ACT FRENCH is also the first large-scale acknowledgement of the reciprocity of contemporary French and American theater. Since the 1960s the French vanguard has been greatly influenced by the innovations of American companies like the Living Theater and, later, the Wooster Group, as well as extraordinary directors like Bob Wilson, Richard Foreman, Peter Sellars and, today, Richard Maxwell and Caden Manson. Over the same period, the classical French theater of Molière and Marivaux, and post-WWII existential and absurdist plays of Camus, Sartre, Ionesco and Beckett (the Irish playwright lived most of his life in France) have seen countless American productions. In the 1980s, New York City’s UBU Repertory was an important promoter of living French theater artists; Etant Donnés, the French-American Fund for the Performing Arts played a similar role in the 1990s. In that spirit, Act French includes a month-long downtown series partly curated by Mark Russell, former director of P.S. 122 and Artistic Advisor to the festival.

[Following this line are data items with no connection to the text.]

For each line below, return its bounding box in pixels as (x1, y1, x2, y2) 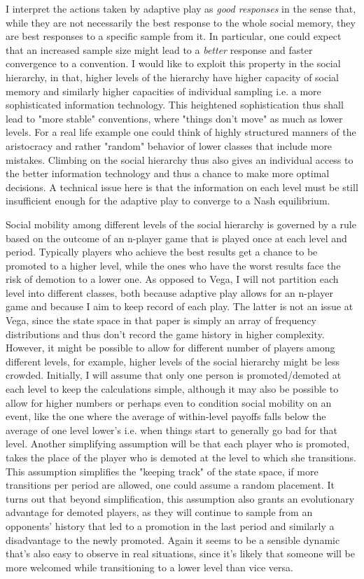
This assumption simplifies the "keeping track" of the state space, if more (6, 463, 318, 478)
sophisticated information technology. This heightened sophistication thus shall (6, 97, 344, 112)
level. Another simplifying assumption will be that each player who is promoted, (6, 436, 350, 451)
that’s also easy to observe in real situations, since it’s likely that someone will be (6, 546, 355, 561)
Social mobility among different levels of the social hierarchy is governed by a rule (6, 216, 356, 231)
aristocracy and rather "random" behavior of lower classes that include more (6, 138, 332, 153)
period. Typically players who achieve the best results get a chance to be (6, 244, 318, 259)
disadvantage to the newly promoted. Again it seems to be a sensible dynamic (6, 532, 340, 547)

ACT FRENCH expands on the success of France Moves (contemporary dance, 2001) and Sounds French (contemporary music, 2003), projects facilitated by the Cultural Services of the French Embassy in New York and AFAA (Association Française d’Action Artistique) to promote French performing arts and generate cultural exchange. It is hoped that this theatrical infusion will provide illuminating perspectives on French culture and spark passionate conversations among and between the countries’ leading theater artists, patrons and professionals.